Sampai di sini, Air Hitam menjadi gelisah. Ia menunjuk Luo Qiu, “Katakan padaku, berapa banyak monster seperti kita yang berkeliaran di dunia ini? Dan berapa banyak monster yang berkeliaran di kota-kota, hanya demi masa depan anak-anak mereka? Kecerdasan yang lebih tinggi akan mengakibatkan kepunahan beberapa makhluk. Ratusan tahun yang lalu, dunia ini penuh dengan pegunungan dan sungai hijau. Tapi sekarang, seberapa parah kehancurannya karena kalian manusia? Bisakah kau menjelaskannya padaku?”

Suaranya mengandung nada sedih, “Babi Kecil bertanya padaku, Lingling bertanya padaku, Ah Fu bertanya padaku, mereka semua bertanya padaku. Bisakah kau memberitahuku bagaimana aku bisa mengatakan yang sebenarnya kepada mereka bahwa orang tua mereka telah tiada dan mereka akan hidup di dunia yang brutal ini di masa depan? Aku tidak tahu!”

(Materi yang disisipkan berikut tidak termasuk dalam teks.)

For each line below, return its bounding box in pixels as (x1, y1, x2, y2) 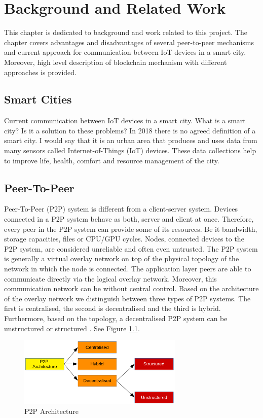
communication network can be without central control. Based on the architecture (4, 283, 259, 294)
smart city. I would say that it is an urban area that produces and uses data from (4, 135, 257, 146)
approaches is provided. (4, 66, 77, 77)
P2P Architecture (24, 406, 79, 416)
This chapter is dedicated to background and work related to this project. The (4, 27, 247, 38)
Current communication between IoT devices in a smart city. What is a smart (4, 115, 246, 126)
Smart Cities (4, 91, 72, 107)
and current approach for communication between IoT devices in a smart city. (4, 47, 246, 57)
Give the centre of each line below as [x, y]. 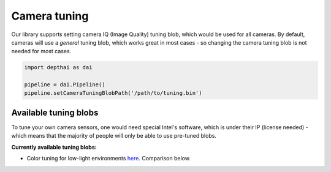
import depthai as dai [58, 68]
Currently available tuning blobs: [54, 147]
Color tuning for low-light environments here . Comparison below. [109, 159]
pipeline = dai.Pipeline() [65, 85]
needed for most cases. [41, 51]
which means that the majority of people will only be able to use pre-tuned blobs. [114, 136]
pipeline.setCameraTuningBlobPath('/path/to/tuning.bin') [113, 93]
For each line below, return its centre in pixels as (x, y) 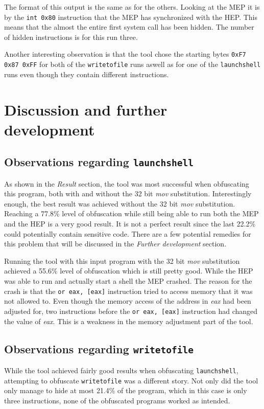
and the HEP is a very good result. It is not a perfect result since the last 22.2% (130, 224)
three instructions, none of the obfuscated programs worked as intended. (117, 400)
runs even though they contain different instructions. (87, 74)
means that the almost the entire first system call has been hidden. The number (129, 27)
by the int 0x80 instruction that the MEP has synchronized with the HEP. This (131, 17)
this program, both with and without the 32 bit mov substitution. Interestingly (128, 194)
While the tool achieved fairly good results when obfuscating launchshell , (121, 370)
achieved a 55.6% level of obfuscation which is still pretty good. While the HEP (129, 271)
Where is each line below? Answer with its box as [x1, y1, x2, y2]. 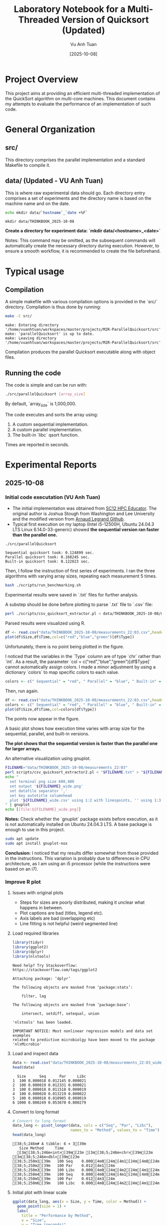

Sambil menarik napas dalam-dalam, Air Hitam menatap Luo Qiu, lalu berkata dengan suara pelan, “Kau bilang pelanggan boleh membeli apa saja darimu dan kau akan berada di pihak mereka! Sekarang, aku akan membayar semua milikku untuk memastikan kau berdiri di pihak kami! Bisakah kau memberi monster kami masa depan yang baik? Bisakah kau membiarkan kami tetap bertahan?!”